This section introduces the statistical concepts necessary to understand p-values and confidence intervals. These terms are ubiquitous in the life science literature. Let’s use this paper as an example.

Note that the abstract has this statement:

“Body weight was higher in mice fed the high-fat diet already after the first week, due to higher dietary intake in combination with lower metabolic efficiency.”

To support this claim they provide the following in the results section:

“Already during the first week after introduction of high-fat diet, body weight increased significantly more in the high-fat diet-fed mice (+ 1.6 ± 0.1 g) than in the normal diet-fed mice (+ 0.2 ± 0.1 g; P < 0.001).”

What does P < 0.001 mean? Why are the ± included? We will learn what this means and learn to compute these values in R. The first step is to understand random variables. To do this, we will use data from a mouse database (provided by Karen Svenson via Gary Churchill and Dan Gatti and partially funded by P50 GM070683). We will import the data into R and explain random variables and null distributions using R programming. See the Setup instructions to import the data.

Our first look at data

We are interested in determining if following a given diet makes mice heavier after several weeks. This data was produced by ordering 24 mice from The Jackson Lab and randomly assigning either chow or high fat (hf) diet. After several weeks, the scientists weighed each mouse and obtained this data (head just shows us the first 6 rows):

fWeights <- read.csv("../data/femaleMiceWeights.csv")
head(fWeights) 
  Diet Bodyweight
1 chow      21.51
2 chow      28.14
3 chow      24.04
4 chow      23.45
5 chow      23.68
6 chow      19.79

If you would like to view the entire data set with RStudio:

View(fWeights) 

So are the hf mice heavier? Mouse 24 at 20.73 grams is one of the lightest mice, while Mouse 21 at 34.02 grams is one of the heaviest. Both are on the hf diet. Just from looking at the data, we see there is variability. Claims such as the previous (that body weight increased significantly in high-fat diet-fed mice) usually refer to the averages. So let’s look at the average of each group:

control <- filter(fWeights, Diet=="chow") %>%
  select(Bodyweight) %>% 
  unlist
treatment <- filter(fWeights, Diet=="hf") %>%
  select(Bodyweight) %>% 
  unlist
print( mean(treatment) )
[1] 26.83417
print( mean(control) )
[1] 23.81333
obsdiff <- mean(treatment) - mean(control)
print(obsdiff)
[1] 3.020833

So the hf diet mice are about 10% heavier. Are we done? Why do we need p-values and confidence intervals? The reason is that these averages are random variables. They can take many values.

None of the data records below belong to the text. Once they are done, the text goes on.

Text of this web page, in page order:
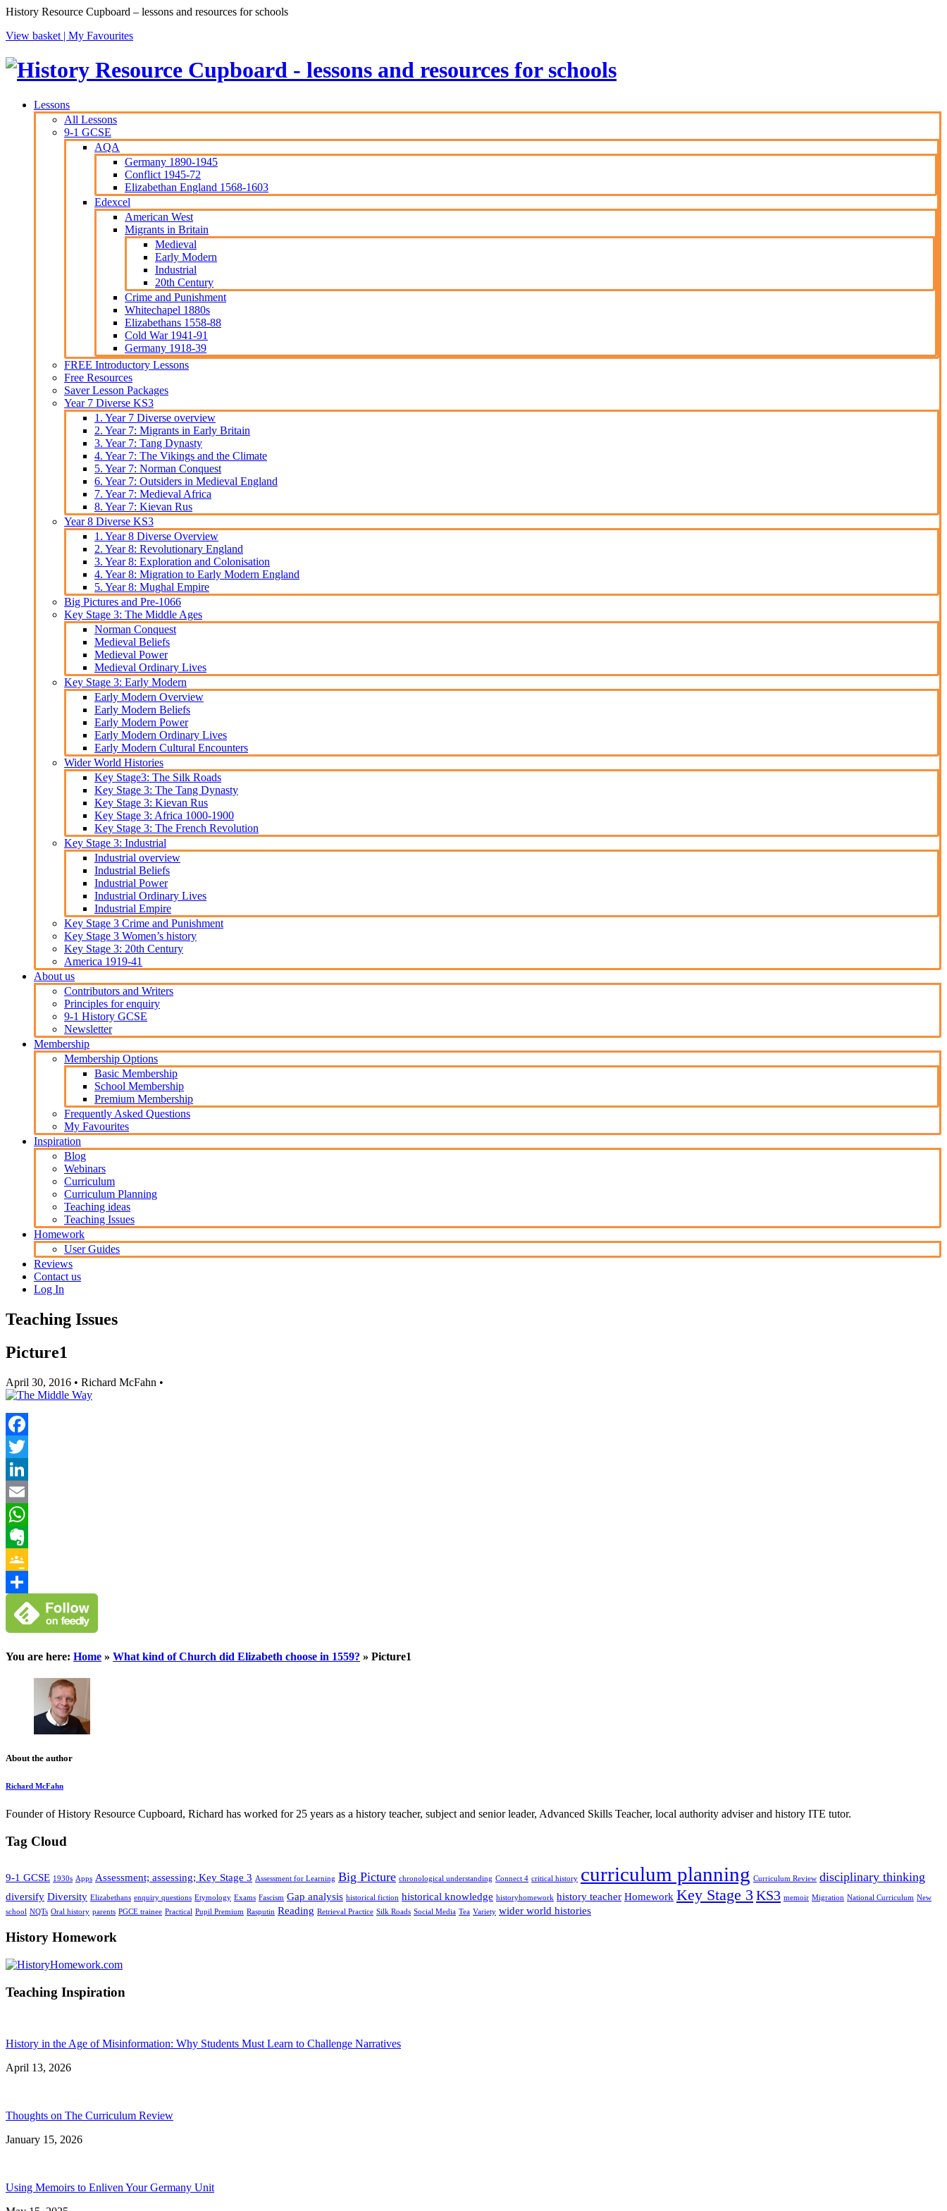
History Resource Cupboard – lessons and resources for schools
View basket | My Favourites
Lessons
All Lessons
9-1 GCSE
AQA
Germany 1890-1945
Conflict 1945-72
Elizabethan England 1568-1603
Edexcel
American West
Migrants in Britain
Medieval
Early Modern
Industrial
20th Century
Crime and Punishment
Whitechapel 1880s
Elizabethans 1558-88
Cold War 1941-91
Germany 1918-39
FREE Introductory Lessons
Free Resources
Saver Lesson Packages
Year 7 Diverse KS3
1. Year 7 Diverse overview
2. Year 7: Migrants in Early Britain
3. Year 7: Tang Dynasty
4. Year 7: The Vikings and the Climate
5. Year 7: Norman Conquest
6. Year 7: Outsiders in Medieval England
7. Year 7: Medieval Africa
8. Year 7: Kievan Rus
Year 8 Diverse KS3
1. Year 8 Diverse Overview
2. Year 8: Revolutionary England
3. Year 8: Exploration and Colonisation
4. Year 8: Migration to Early Modern England
5. Year 8: Mughal Empire
Big Pictures and Pre-1066
Key Stage 3: The Middle Ages
Norman Conquest
Medieval Beliefs
Medieval Power
Medieval Ordinary Lives
Key Stage 3: Early Modern
Early Modern Overview
Early Modern Beliefs
Early Modern Power
Early Modern Ordinary Lives
Early Modern Cultural Encounters
Wider World Histories
Key Stage3: The Silk Roads
Key Stage 3: The Tang Dynasty
Key Stage 3: Kievan Rus
Key Stage 3: Africa 1000-1900
Key Stage 3: The French Revolution
Key Stage 3: Industrial
Industrial overview
Industrial Beliefs
Industrial Power
Industrial Ordinary Lives
Industrial Empire
Key Stage 3 Crime and Punishment
Key Stage 3 Women’s history
Key Stage 3: 20th Century
America 1919-41
About us
Contributors and Writers
Principles for enquiry
9-1 History GCSE
Newsletter
Membership
Membership Options
Basic Membership
School Membership
Premium Membership
Frequently Asked Questions
My Favourites
Inspiration
Blog
Webinars
Curriculum
Curriculum Planning
Teaching ideas
Teaching Issues
Homework
User Guides
Reviews
Contact us
Log In
Teaching Issues
Picture1
April 30, 2016 • Richard McFahn •
Facebook
Twitter
LinkedIn
Email
WhatsApp
Evernote
Google
Classroom
Share
You are here: Home » What kind of Church did Elizabeth choose in 1559? » Picture1
About the author
Richard McFahn
Founder of History Resource Cupboard, Richard has worked for 25 years as a history teacher, subject and senior leader, Advanced Skills Teacher, local authority adviser and history ITE tutor.
Tag Cloud
9-1 GCSE 1930s Apps Assessment; assessing; Key Stage 3 Assessment for Learning Big Picture chronological understanding Connect 4 critical history curriculum planning Curriculum Review disciplinary thinking
diversify Diversity Elizabethans enquiry questions Etymology Exams Fascism Gap analysis historical fiction historical knowledge historyhomework history teacher Homework Key Stage 3 KS3 memoir Migration National Curriculum New
school NQTs Oral history parents PGCE trainee Practical Pupil Premium Rasputin Reading Retrieval Practice Silk Roads Social Media Tea Variety wider world histories
History Homework
Teaching Inspiration
History in the Age of Misinformation: Why Students Must Learn to Challenge Narratives
April 13, 2026
Thoughts on The Curriculum Review
January 15, 2026
Using Memoirs to Enliven Your Germany Unit
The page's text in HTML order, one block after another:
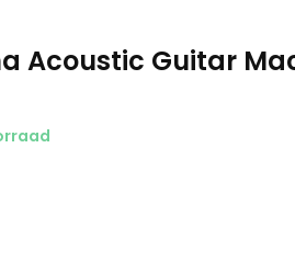
Acoustic Guitar
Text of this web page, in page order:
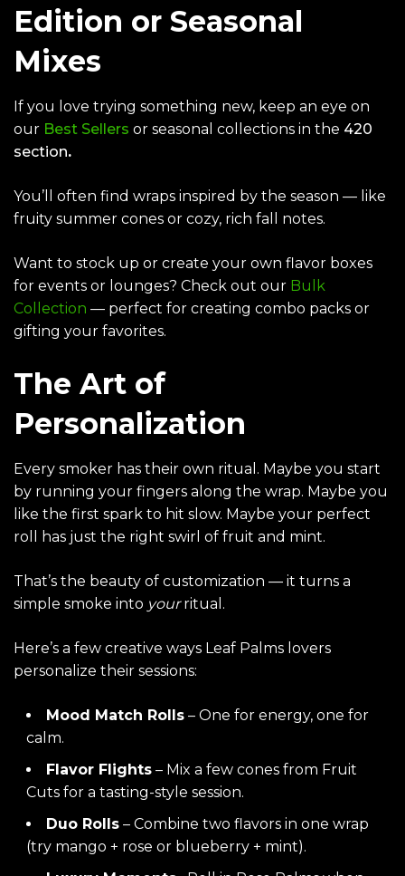
Edition or Seasonal
Mixes
If you love trying something new, keep an eye on
our Best Sellers or seasonal collections in the 420
section.
You’ll often find wraps inspired by the season — like
fruity summer cones or cozy, rich fall notes.
Want to stock up or create your own flavor boxes
for events or lounges? Check out our Bulk
Collection — perfect for creating combo packs or
gifting your favorites.
The Art of
Personalization
Every smoker has their own ritual. Maybe you start
by running your fingers along the wrap. Maybe you
like the first spark to hit slow. Maybe your perfect
roll has just the right swirl of fruit and mint.
That’s the beauty of customization — it turns a
simple smoke into yourritual.
Here’s a few creative ways Leaf Palms lovers
personalize their sessions:
Mood Match Rolls – One for energy, one for
calm.
Flavor Flights – Mix a few cones from Fruit
Cuts for a tasting-style session.
Duo Rolls – Combine two flavors in one wrap
(try mango + rose or blueberry + mint).
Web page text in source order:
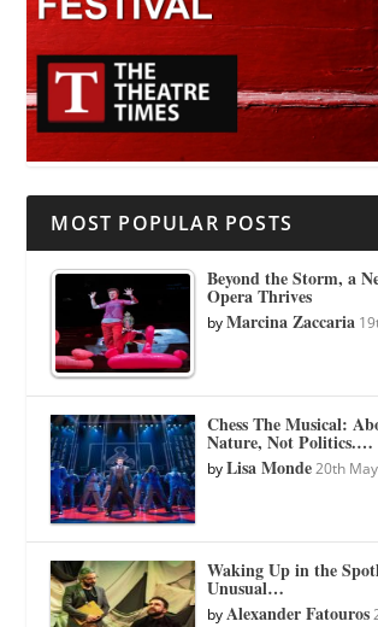
MOST POPULAR POSTS
Beyond the Storm, a
Opera Thrives
byMarcina Zaccaria
Chess The Musical:
Nature, Not Politics.…
byLisa Monde 20th
Waking Up in the
Unusual…
byAlexander Fatouros
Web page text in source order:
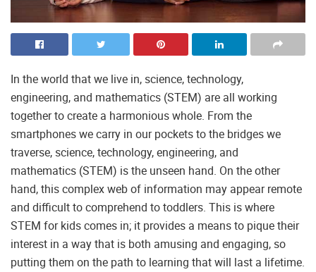
In the world that we live in, science, technology,
engineering, and mathematics (STEM) are all working
together to create a harmonious whole. From the
smartphones we carry in our pockets to the bridges we
traverse, science, technology, engineering, and
mathematics (STEM) is the unseen hand. On the other
hand, this complex web of information may appear remote
and difficult to comprehend to toddlers. This is where
STEM for kids comes in; it provides a means to pique their
interest in a way that is both amusing and engaging, so
putting them on the path to learning that will last a lifetime.
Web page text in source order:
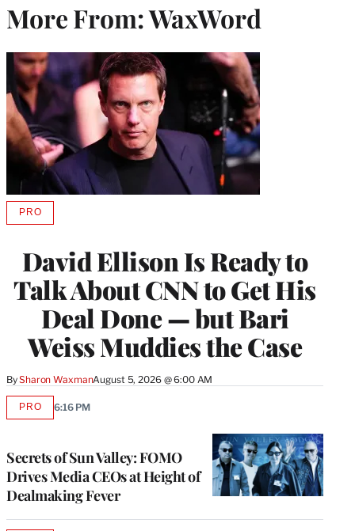
More From: WaxWord
David Ellison Is Ready to
Talk About CNN to Get His
Deal Done — but Bari
Weiss Muddies the Case
BySharon WaxmanAugust 5, 2026 @ 6:00 AM
PROAVAILABLE
MEMBERS
Secrets of Sun Valley: FOMO
Drives Media CEOs at Height of
Dealmaking Fever
PROAVAILABLE
6:16 PM
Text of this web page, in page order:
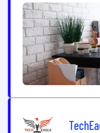
diverse team of
quality and supply
committed to
that exceed
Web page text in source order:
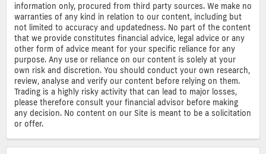
information only, procured from third party sources. We make no
warranties of any kind in relation to our content, including but
not limited to accuracy and updatedness. No part of the content
that we provide constitutes financial advice, legal advice or any
other form of advice meant for your specific reliance for any
purpose. Any use or reliance on our content is solely at your
own risk and discretion. You should conduct your own research,
review, analyse and verify our content before relying on them.
Trading is a highly risky activity that can lead to major losses,
please therefore consult your financial advisor before making
any decision. No content on our Site is meant to be a solicitation
or offer.
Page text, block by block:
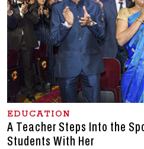
EDUCATION
A Teacher Steps Into the
Students With Her

If we repeat the experiment, we obtain 24 new mice from The Jackson Laboratory and, after randomly assigning them to each diet, we get a different mean. Every time we repeat this experiment, we get a different value. We call this type of quantity a random variable.

Random Variables

Let’s explore random variables further. Imagine that we actually have the weight of all control female mice and can upload them to R. In Statistics, we refer to this as the population. These are all the control mice available from which we sampled 24. Note that in practice we do not have access to the population. We have a special dataset that we are using here to illustrate concepts.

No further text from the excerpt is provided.